While I noticed a definite Christian bias, I can't say that's surprising. The author is pretty open about her religious views in the Well-Trained Mind, after all. She did an excellent job including bits and pieces from all over the world, something that is lacking in some history programs. 

My oldest "remembers" most of  what she learned about ancient history through Story of the World. That's in inverted commas because the book is still on her bookshelf and I regularly catch her reading it. Stories from that book still pop up in daily conversation regularly.

Volume 2: The Middle Ages

To be continued next year…

Volume 3: Early Modern

To be continued the year after...

Volume 4: Modern Period 

To be continued the year after that if the sky does not fall and the world does not end...

Series Review

Hannah's review:

We do "History Club" with four other families who meet once a week. Each mom takes a turn to host the group and to prepare the activities for the chapter of the week. The afternoon starts off with a recap of the story and an explanation of how the activity fits into this. The kids benefit from each mom having a different approach and talents and knowing that the other families are depending on a well prepared activity keeps everyone accountable! We are doing history club for the 2nd cycle with my younger daughter and over the years with older and younger we have covered the spectrum of crafts, sewing, drama and games initiated by our sporty mom.

Before the history club afternoon we start by reading (or listening to the audio of) the relevant chapter from SOTW. This is mostly for my benefit as my 10 year old daughter enjoys the audio cd's and she has listened to each of the chapters more than once. The audio for each chapter is typically between 5 and 15 minutes long. She might do a colouring page while listening if the picture appeals to her.

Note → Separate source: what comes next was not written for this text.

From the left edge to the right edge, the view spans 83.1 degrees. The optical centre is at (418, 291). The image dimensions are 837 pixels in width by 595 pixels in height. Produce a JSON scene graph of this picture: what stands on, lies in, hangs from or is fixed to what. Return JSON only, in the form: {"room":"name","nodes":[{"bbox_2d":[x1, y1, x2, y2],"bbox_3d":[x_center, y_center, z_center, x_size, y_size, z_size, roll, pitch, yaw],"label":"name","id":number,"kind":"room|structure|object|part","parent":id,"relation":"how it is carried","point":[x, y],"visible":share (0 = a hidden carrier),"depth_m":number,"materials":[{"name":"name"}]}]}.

The next day we do the review questions and narrations. Again this takes only a few minutes. We also take out any additional books we have and we google away. Our history club keeps us moving along through the chapters, but one could stop and do an in-depth study of just about any of the topics. There is an incredible amount of materials available online developed by other homeschoolers and loads to google on each topic. SOTW has lead to some great rabbit trails and more in-depth study for us. Both daughter's have developed a keen interest in Greek mythology and my ten year old has a neat party trick of naming and describing the Greek gods which impresses most adults!
We spend a fair amount of time in the car and mostly have a history audiobook going. I gave up on matching the audiobooks to SOTW topics, but it does tie up to the general time period. 

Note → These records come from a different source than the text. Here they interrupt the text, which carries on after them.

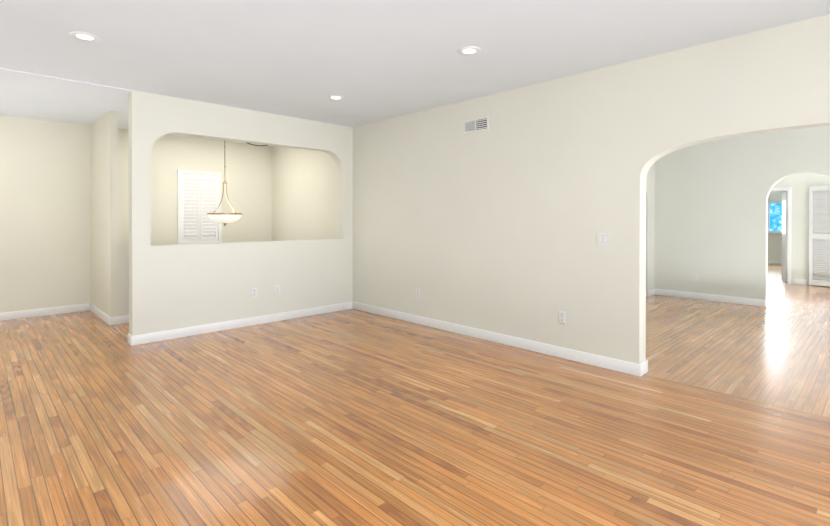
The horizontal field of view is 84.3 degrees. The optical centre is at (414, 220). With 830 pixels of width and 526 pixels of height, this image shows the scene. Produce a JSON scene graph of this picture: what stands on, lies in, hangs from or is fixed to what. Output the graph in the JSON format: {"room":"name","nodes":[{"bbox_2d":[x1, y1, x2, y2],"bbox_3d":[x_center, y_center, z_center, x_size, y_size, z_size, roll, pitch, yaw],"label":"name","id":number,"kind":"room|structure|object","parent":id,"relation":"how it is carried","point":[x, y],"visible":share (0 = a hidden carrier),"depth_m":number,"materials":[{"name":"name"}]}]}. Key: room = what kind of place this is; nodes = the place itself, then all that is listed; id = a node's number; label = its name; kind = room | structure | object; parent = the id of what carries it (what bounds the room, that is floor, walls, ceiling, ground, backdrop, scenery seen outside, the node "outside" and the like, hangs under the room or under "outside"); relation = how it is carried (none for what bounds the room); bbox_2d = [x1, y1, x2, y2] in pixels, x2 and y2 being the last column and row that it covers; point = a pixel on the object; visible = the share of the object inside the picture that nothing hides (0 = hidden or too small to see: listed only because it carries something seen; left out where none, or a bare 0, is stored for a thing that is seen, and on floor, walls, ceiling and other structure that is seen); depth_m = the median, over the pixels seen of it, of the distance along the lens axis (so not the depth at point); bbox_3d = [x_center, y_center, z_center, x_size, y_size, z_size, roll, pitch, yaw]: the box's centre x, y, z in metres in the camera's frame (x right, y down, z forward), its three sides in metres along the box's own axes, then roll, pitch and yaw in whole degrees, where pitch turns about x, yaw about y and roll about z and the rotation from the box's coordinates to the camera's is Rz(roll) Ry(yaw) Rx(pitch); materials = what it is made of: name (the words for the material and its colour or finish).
{"room":"empty living room","nodes":[
{"label":"empty living room","id":0,"kind":"room"},
{"bbox_2d":[0,68,131,93],"bbox_3d":[-4.636,-1.386,3.482,4.290,0.012,0.150,0,0,-44],"label":"header beam","id":1,"kind":"structure","parent":0,"point":[56,79],"depth_m":4.55,"materials":[{"name":"white paint"}]},
{"bbox_2d":[90,110,117,316],"bbox_3d":[-4.331,-0.032,6.368,0.085,2.750,1.340,0,0,-44],"label":"wall","id":2,"kind":"structure","parent":0,"point":[104,198],"depth_m":6.09,"materials":[{"name":"beige paint"}]},
{"bbox_2d":[90,303,110,325],"bbox_3d":[-4.362,1.290,6.335,0.015,0.105,1.355,0,0,-44],"label":"baseboard","id":3,"kind":"structure","parent":2,"relation":"attached to","point":[103,316],"depth_m":6.25,"materials":[{"name":"white paint"}]},
{"bbox_2d":[111,315,128,324],"bbox_3d":[-3.811,1.292,5.936,0.220,0.105,0.015,0,0,-44],"label":"baseboard","id":4,"kind":"structure","parent":2,"relation":"attached to","point":[117,320],"depth_m":5.92,"materials":[{"name":"white paint"}]},
{"bbox_2d":[118,248,128,315],"bbox_3d":[-3.847,0.852,6.020,0.120,0.985,0.160,0,0,-44],"label":"wall","id":5,"kind":"structure","parent":0,"point":[123,284],"depth_m":5.96,"materials":[{"name":"white paint"}]},
{"bbox_2d":[0,115,271,312],"bbox_3d":[-5.451,-0.032,6.320,7.360,2.750,0.150,0,0,-44],"label":"wall","id":6,"kind":"structure","parent":0,"point":[45,230],"depth_m":6.66,"materials":[{"name":"beige paint"}]},
{"bbox_2d":[0,303,89,320],"bbox_3d":[-6.375,1.296,5.316,4.295,0.105,0.015,0,0,-44],"label":"baseboard","id":7,"kind":"structure","parent":6,"relation":"attached to","point":[41,312],"depth_m":6.43,"materials":[{"name":"white paint"}]},
{"bbox_2d":[184,181,214,241],"bbox_3d":[-3.806,-0.211,7.998,0.680,1.230,0.010,0,0,-44],"label":"nook window","id":8,"kind":"structure","parent":6,"relation":"in","point":[210,206],"depth_m":8.08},
{"bbox_2d":[177,170,221,243],"bbox_3d":[-3.715,-0.210,7.904,0.720,1.270,0.084,0,0,-44],"label":"window shutters","id":9,"kind":"object","parent":8,"relation":"attached to","point":[192,216],"visible":0.79,"depth_m":7.87,"materials":[{"name":"white paint"}]},
{"bbox_2d":[128,90,352,335],"bbox_3d":[-2.047,-0.030,5.999,2.920,2.750,0.150,0,0,-44],"label":"wall","id":10,"kind":"structure","parent":0,"point":[175,286],"depth_m":5.62,"materials":[{"name":"beige paint"}]},
{"bbox_2d":[127,333,131,344],"bbox_3d":[-3.101,1.297,4.984,0.015,0.105,0.150,0,0,-44],"label":"baseboard","id":11,"kind":"structure","parent":10,"relation":"attached to","point":[129,338],"depth_m":4.97,"materials":[{"name":"white paint"}]},
{"bbox_2d":[131,302,351,345],"bbox_3d":[-2.001,1.292,5.936,2.920,0.105,0.015,0,0,-44],"label":"baseboard","id":12,"kind":"structure","parent":10,"relation":"attached to","point":[181,332],"depth_m":5.67,"materials":[{"name":"white paint"}]},
{"bbox_2d":[251,287,256,296],"bbox_3d":[-2.062,0.925,5.875,0.072,0.118,0.010,0,0,-44],"label":"outlet","id":13,"kind":"object","parent":10,"relation":"attached to","point":[253,292],"visible":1,"depth_m":5.87,"materials":[{"name":"white plastic"}]},
{"bbox_2d":[275,285,279,293],"bbox_3d":[-1.833,0.924,6.098,0.072,0.118,0.010,0,0,-44],"label":"outlet","id":14,"kind":"object","parent":10,"relation":"attached to","point":[277,289],"visible":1,"depth_m":6.10,"materials":[{"name":"white plastic"}]},
{"bbox_2d":[0,264,829,525],"bbox_3d":[3.591,1.401,6.619,20.750,0.120,12.320,0,0,-44],"label":"floor","id":15,"kind":"structure","parent":0,"point":[717,414],"depth_m":3.04,"materials":[{"name":"brown wood"}]},
{"bbox_2d":[0,0,829,145],"bbox_3d":[3.591,-1.468,6.604,20.750,0.120,12.320,0,0,-44],"label":"ceiling","id":16,"kind":"structure","parent":0,"point":[370,61],"depth_m":3.68,"materials":[{"name":"white paint"}]},
{"bbox_2d":[69,31,100,41],"bbox_3d":[-2.500,-1.387,3.470,0.196,0.009,0.196,0,0,-44],"label":"recessed light","id":17,"kind":"object","parent":16,"relation":"in","point":[84,36],"visible":1,"depth_m":3.46,"materials":[{"name":"white glass"}]},
{"bbox_2d":[207,140,266,225],"bbox_3d":[-2.576,-0.660,7.231,1.340,1.501,0.500,0,0,-44],"label":"pendant lamp","id":18,"kind":"object","parent":16,"relation":"hanging from","point":[224,218],"visible":0.94,"depth_m":6.83,"materials":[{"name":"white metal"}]},
{"bbox_2d":[327,95,343,99],"bbox_3d":[-0.903,-1.396,5.228,0.196,0.009,0.196,0,0,-44],"label":"recessed light","id":19,"kind":"object","parent":16,"relation":"in","point":[334,97],"visible":0.98,"depth_m":5.22,"materials":[{"name":"white glass"}]},
{"bbox_2d":[457,46,480,55],"bbox_3d":[0.446,-1.388,3.764,0.196,0.009,0.196,0,0,-44],"label":"recessed light","id":20,"kind":"object","parent":16,"relation":"in","point":[469,50],"visible":0.98,"depth_m":3.75,"materials":[{"name":"white glass"}]},
{"bbox_2d":[272,14,829,363],"bbox_3d":[1.428,-0.023,4.619,0.150,2.750,12.170,0,0,-44],"label":"wall","id":21,"kind":"structure","parent":0,"point":[515,208],"depth_m":4.63,"materials":[{"name":"beige paint"}]},
{"bbox_2d":[416,288,419,296],"bbox_3d":[0.036,0.935,5.942,0.010,0.118,0.072,0,0,-44],"label":"electrical outlet","id":22,"kind":"object","parent":21,"relation":"attached to","point":[417,292],"visible":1,"depth_m":5.94,"materials":[{"name":"white plastic"}]},
{"bbox_2d":[463,116,488,133],"bbox_3d":[0.696,-1.087,5.248,0.015,0.152,0.360,0,0,-44],"label":"air vent","id":23,"kind":"object","parent":21,"relation":"in","point":[476,125],"visible":1,"depth_m":5.25,"materials":[{"name":"white plastic"}]},
{"bbox_2d":[352,301,640,376],"bbox_3d":[0.501,1.295,5.464,0.015,0.105,4.175,0,0,-44],"label":"baseboard","id":24,"kind":"structure","parent":21,"relation":"attached to","point":[626,367],"depth_m":4.87,"materials":[{"name":"white paint"}]},
{"bbox_2d":[559,311,565,323],"bbox_3d":[1.443,0.953,4.492,0.010,0.118,0.072,0,0,-44],"label":"electrical outlet","id":25,"kind":"object","parent":21,"relation":"attached to","point":[562,316],"visible":1,"depth_m":4.49,"materials":[{"name":"white plastic"}]},
{"bbox_2d":[597,232,609,245],"bbox_3d":[1.725,0.172,4.193,0.014,0.120,0.120,0,0,-44],"label":"switch plate","id":26,"kind":"object","parent":21,"relation":"attached to","point":[603,238],"visible":1,"depth_m":4.19,"materials":[{"name":"white plastic"}]},
{"bbox_2d":[640,360,647,375],"bbox_3d":[2.013,1.302,4.033,0.165,0.105,0.015,0,0,-44],"label":"baseboard","id":27,"kind":"structure","parent":21,"relation":"attached to","point":[644,367],"depth_m":4.03,"materials":[{"name":"white paint"}]},
{"bbox_2d":[646,163,654,296],"bbox_3d":[3.938,-0.041,7.971,8.120,2.750,0.150,0,0,-44],"label":"wall","id":28,"kind":"structure","parent":0,"point":[650,231],"depth_m":8.07,"materials":[{"name":"white paint"}]},
{"bbox_2d":[647,289,654,296],"bbox_3d":[4.182,1.281,8.100,0.360,0.105,0.015,0,0,-44],"label":"baseboard","id":29,"kind":"structure","parent":28,"relation":"attached to","point":[650,292],"depth_m":8.06,"materials":[{"name":"white paint"}]},
{"bbox_2d":[655,126,829,305],"bbox_3d":[6.629,-0.030,5.936,0.150,2.750,6.820,0,0,-44],"label":"wall","id":30,"kind":"structure","parent":0,"point":[711,214],"depth_m":7.46,"materials":[{"name":"white paint"}]},
{"bbox_2d":[693,274,697,280],"bbox_3d":[4.753,0.976,7.758,0.010,0.118,0.072,0,0,-44],"label":"outlet","id":31,"kind":"object","parent":30,"relation":"attached to","point":[695,277],"visible":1,"depth_m":7.76,"materials":[{"name":"white plastic"}]},
{"bbox_2d":[655,289,765,306],"bbox_3d":[4.862,1.284,7.646,0.015,0.105,1.585,0,0,-44],"label":"baseboard","id":32,"kind":"structure","parent":30,"relation":"attached to","point":[727,299],"depth_m":7.58,"materials":[{"name":"white paint"}]},
{"bbox_2d":[768,191,785,260],"bbox_3d":[12.097,-0.061,11.989,0.150,2.750,7.900,0,0,-44],"label":"wall","id":33,"kind":"structure","parent":0,"point":[774,247],"depth_m":13.45,"materials":[{"name":"white paint"}]},
{"bbox_2d":[768,261,781,264],"bbox_3d":[12.038,1.262,11.939,0.015,0.105,7.900,0,0,-44],"label":"baseboard","id":34,"kind":"structure","parent":33,"relation":"attached to","point":[775,262],"depth_m":13.44,"materials":[{"name":"white paint"}]},
{"bbox_2d":[773,172,829,286],"bbox_3d":[8.744,-0.044,8.739,0.150,2.750,7.900,0,0,-44],"label":"wall","id":35,"kind":"structure","parent":0,"point":[800,184],"depth_m":9.44,"materials":[{"name":"white paint"}]},
{"bbox_2d":[771,187,791,283],"bbox_3d":[7.515,0.317,9.889,0.012,2.015,0.950,0,0,-44],"label":"door frame","id":36,"kind":"structure","parent":35,"relation":"attached to","point":[789,189],"depth_m":9.57,"materials":[{"name":"white paint"}]},
{"bbox_2d":[782,191,787,281],"bbox_3d":[8.125,0.351,10.064,0.771,1.930,0.201,0,0,-44],"label":"bedroom door","id":37,"kind":"structure","parent":35,"relation":"in","point":[784,232],"depth_m":9.94,"materials":[{"name":"white paint"}]},
{"bbox_2d":[792,279,806,284],"bbox_3d":[7.937,1.274,9.460,0.015,0.105,0.250,0,0,-44],"label":"baseboard","id":38,"kind":"structure","parent":35,"relation":"attached to","point":[799,281],"depth_m":9.45,"materials":[{"name":"white paint"}]},
{"bbox_2d":[809,185,829,286],"bbox_3d":[8.260,0.314,9.012,0.124,2.010,0.783,0,0,-44],"label":"bifold closet door","id":39,"kind":"structure","parent":35,"relation":"in","point":[815,196],"depth_m":9.18,"materials":[{"name":"white paint"}]},
{"label":"outside","id":40,"kind":"structure","parent":0,"visible":0},
{"bbox_2d":[768,201,781,233],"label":"window","id":41,"kind":"structure","parent":40,"point":[775,216],"depth_m":13.76,"materials":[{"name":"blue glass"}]}
]}

For your listening pleasure:
Ancient History Audio:
Middle Ages Audio:

While I had fun making and putting up a timeline and playing with memory cards (available together with a random bunch of other stuff in the file section in this yahoo group here: I’m not sure how much my daughters or their friends in history club really benefitted. They do remember a surprising amount of the names and details of the stories, but this is due more to repetion than the visual aids. They still don’t have a very good idea of the chronology and even though they did memorise some of the timeline, this has been forgotten. But I figure that they at least have the mental hooks for future studies.

My older dd completed and enjoyed the first three books of Story of the World and a few selected chapters of book 4 before she decided that she did not want to learn about 'all those wars', so we moved on.